Le prophète d'islam a remplacé les termes habituels par de nouvelles formules ayant un trait religieux. L'attaque aux caravanes aux tribus et le brigandage fut nommée Ghazvéh et des biens conquis s'appelaient des butins.
Sauf la première attaque à la caravane des Quoriche qui fut en revanche des biens réquisitionnés des Musulmans de la Mecque, le prophète d'islam a fait soixante trois Ghazvéhs durant son pouvoir et n'eut qu'une seule guerre défensive, Khandagh, dans les autres Ghazvéhs ce furent les Musulmans qui s'attaquaient aux villes et villages et gagnaient beaucoup de butins.
La première Ghazvéh (attaque militaire)Enfin, la caravane qui venait vers la Mecque et à laquelle le prophète d'islam s'est attaqué fut sous le commandement d'Abou Sofîan ; le service d'espionnage des Quoriche l'avait informé pour qu'il change la direction de la caravane afin de ne pas croiser le prophète d'islam. La caravane est arrivée à la Mecque saine et sauve. Mais les Quoriche sont partis avec une grande armée pour affronter la troupe du prophète d'islam qui fut composée de trois cents treize personnes. La troupe du prophète d'islam qui était venue pour attaquer la caravane fut obligée de faire face à l'armée des Quoriche. Car si elle rentrait à la Médine, les Quoriche, malgré qu'ils s'appliquaient aux Musulmans chez eux, auraient détruit et réquisitionné tous les biens et les foyers musulmans de la Médine.
Cette bataille qui fut nommée la grande Badre (les deux attaques échouées furent appelées les Badre un et deux) s'est terminée avec la victoire des Musulmans et Abou Djahl, le commandant des Quoriche qui fut l'un des durs ennemis du prophète d'islam mais aussi beaucoup d'autres dignités de la Mecque dont le fils d'Abou Sofîan et le père de Héndé (l'épouse d'Abou Sofian) furent tués.

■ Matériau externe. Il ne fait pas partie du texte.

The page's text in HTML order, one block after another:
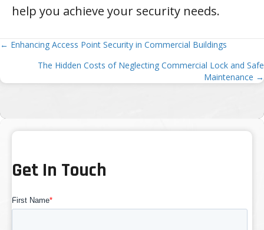
help you achieve your security needs.
Posts
navigation
← Enhancing Access Point Security in Commercial Buildings
The Hidden Costs of Neglecting Commercial Lock and Safe
Maintenance →
Get In Touch
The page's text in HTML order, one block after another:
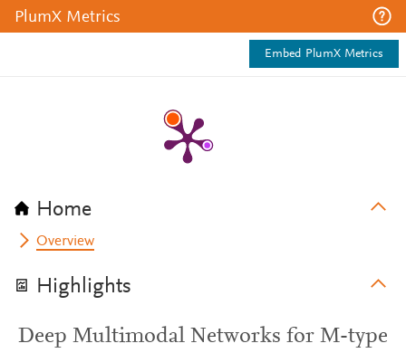
PlumX Metrics
Embed PlumX Metrics
Home
Overview
Highlights
Deep Multimodal Networks for M-type
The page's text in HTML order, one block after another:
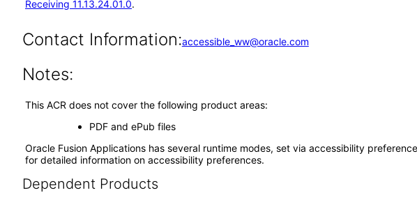
Receiving 11.13.24.01.0.
Contact Information:accessible_ww@oracle.com
Notes:
This ACR does not cover the following product areas:
PDF and ePub files
Oracle Fusion Applications has several runtime modes, set via accessibility
for detailed information on accessibility preferences.
Dependent Products

Cette guerre qui fut le troisième accrochage militaire de l'islam s'est appropriée le titre de la première guerre régulière du prophète d'islam ; vu son importance, elle demande, à elle toute seule, un livre. Car elle a eu une influence remarquable dans l'évolution profonde des vieux fondements et des anciennes traditions des Arabes. D'autant que jadis les guerres furent pour se défendre ou prendre la vengeance de ses proches. Mais cette fois-ci dans l'histoire des Arabes les chers [les amis] se sont affrontés et le père tira l'épée sur le fils, le fils sur le père et l'esclave sur le maître etc...

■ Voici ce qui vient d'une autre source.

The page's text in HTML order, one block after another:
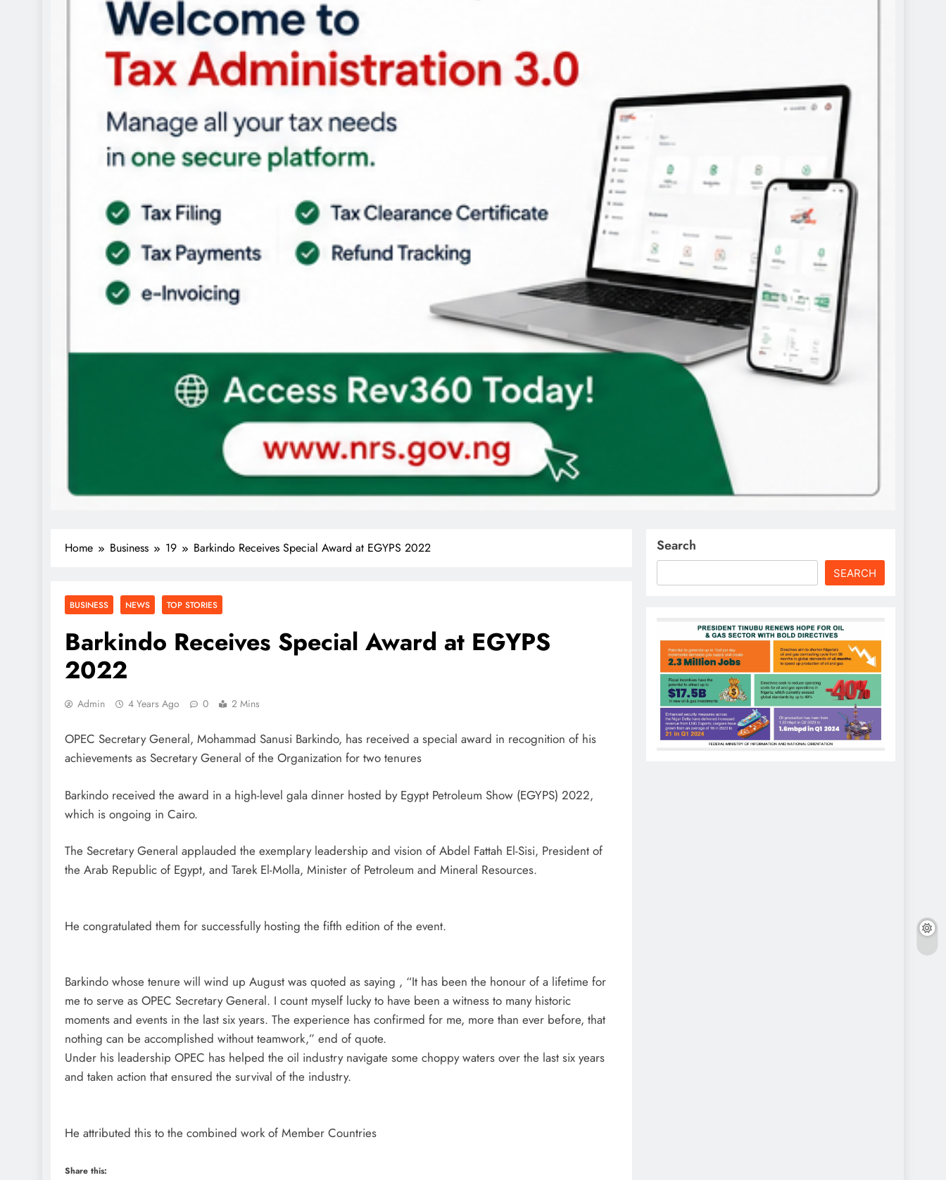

Un dernier motVous, cher lecteur musulman ! Vous avez sans doute trouvé dans cet écrit les thèmes et sujets qui paraissent nouveaux et vous auraient enthousiasmé. Ils vous auraient fait réfléchir à ces problèmes pendant un bon moment en ouvrant de nouveaux horizons dans votre esprit.

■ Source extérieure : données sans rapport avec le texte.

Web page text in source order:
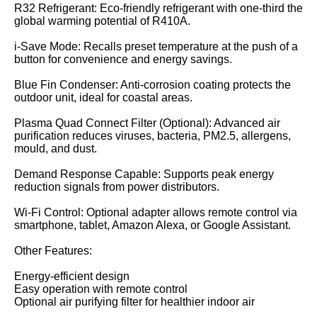
R32 Refrigerant: Eco-friendly refrigerant with one-third the
global warming potential of R410A.
i-Save Mode: Recalls preset temperature at the push of a
button for convenience and energy savings.
Blue Fin Condenser: Anti-corrosion coating protects the
outdoor unit, ideal for coastal areas.
Plasma Quad Connect Filter (Optional): Advanced air
purification reduces viruses, bacteria, PM2.5, allergens,
mould, and dust.
Demand Response Capable: Supports peak energy
reduction signals from power distributors.
Wi-Fi Control: Optional adapter allows remote control via
smartphone, tablet, Amazon Alexa, or Google Assistant.
Other Features:
Energy-efficient design
Easy operation with remote control
Optional air purifying filter for healthier indoor air
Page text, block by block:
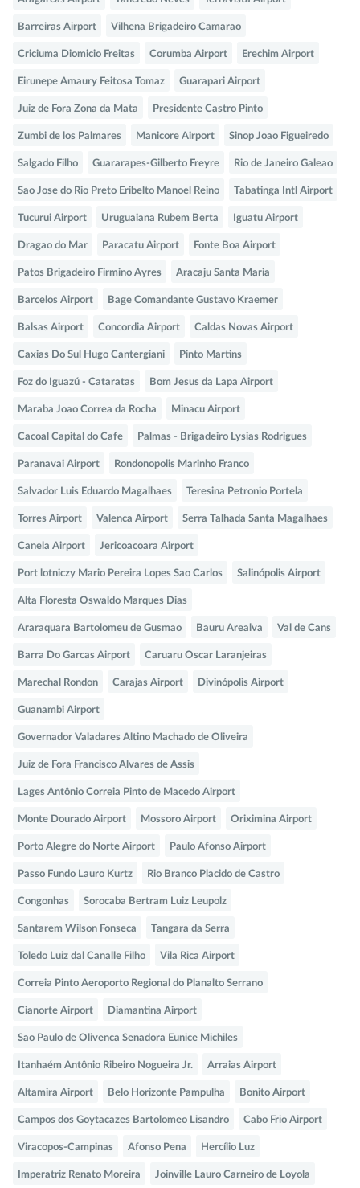
Barreiras Airport Vilhena Brigadeiro Camarao
Criciuma Diomicio Freitas Corumba Airport Erechim Airport
Eirunepe Amaury Feitosa Tomaz Guarapari Airport
Juiz de Fora Zona da Mata Presidente Castro Pinto
Zumbi de los Palmares Manicore Airport Sinop Joao Figueiredo
Salgado Filho Guararapes-Gilberto Freyre Rio de Janeiro Galeao
Sao Jose do Rio Preto Eribelto Manoel Reino Tabatinga Intl Airport
Tucurui Airport Uruguaiana Rubem Berta Iguatu Airport
Dragao do Mar Paracatu Airport Fonte Boa Airport
Patos Brigadeiro Firmino Ayres Aracaju Santa Maria
Barcelos Airport Bage Comandante Gustavo Kraemer
Balsas Airport Concordia Airport Caldas Novas Airport
Caxias Do Sul Hugo Cantergiani Pinto Martins
Foz do Iguazú - Cataratas Bom Jesus da Lapa Airport
Maraba Joao Correa da Rocha Minacu Airport
Cacoal Capital do Cafe Palmas - Brigadeiro Lysias Rodrigues
Paranavai Airport Rondonopolis Marinho Franco
Salvador Luis Eduardo Magalhaes Teresina Petronio Portela
Torres Airport Valenca Airport Serra Talhada Santa Magalhaes
Canela Airport Jericoacoara Airport
Port lotniczy Mario Pereira Lopes Sao Carlos Salinópolis Airport
Alta Floresta Oswaldo Marques Dias
Araraquara Bartolomeu de Gusmao Bauru Arealva Val de Cans
Barra Do Garcas Airport Caruaru Oscar Laranjeiras
Marechal Rondon Carajas Airport Divinópolis Airport
Guanambi Airport
Governador Valadares Altino Machado de Oliveira
Juiz de Fora Francisco Alvares de Assis
Lages Antônio Correia Pinto de Macedo Airport
Monte Dourado Airport Mossoro Airport Oriximina Airport
Porto Alegre do Norte Airport Paulo Afonso Airport
Passo Fundo Lauro Kurtz Rio Branco Placido de Castro
Congonhas Sorocaba Bertram Luiz Leupolz
Santarem Wilson Fonseca Tangara da Serra
Toledo Luiz dal Canalle Filho Vila Rica Airport
Correia Pinto Aeroporto Regional do Planalto Serrano
Cianorte Airport Diamantina Airport
Sao Paulo de Olivenca Senadora Eunice Michiles
Itanhaém Antônio Ribeiro Nogueira Jr. Arraias Airport
Altamira Airport Belo Horizonte Pampulha Bonito Airport
Campos dos Goytacazes Bartolomeo Lisandro Cabo Frio Airport
Viracopos-Campinas Afonso Pena Hercílio Luz
Imperatriz Renato Moreira Joinville Lauro Carneiro de Loyola

J'insiste sincèrement que je n'aurais jamais voulu déstabiliser la foi et la croyance de qui que ça soit, bien au contraire, notre objectif consistait à purifier les fois et croyances, surtout en ce temps, où, à la suite de l'effondrement du fanatisme, du fondamentalisme religieux et du communisme, l'on sent une place vacante pour une nouvelle pensée moderne dans toutes les sociétés surtout celles des pays islamiques. Il se peut qu'avec la pensée de l'Irfân laïque et rationaliste l'on parvienne à poser une nouvelle croyance fondée sur la raison et la connaissance dans un niveau considérable en vue de créer la société et les individus rationnels inspirés d'Irfân et à constituer avec les principes de la pureté dans la pensée, dans la parole et dans l'acte, les hommes unis et fidèles pour un demain épanouissant.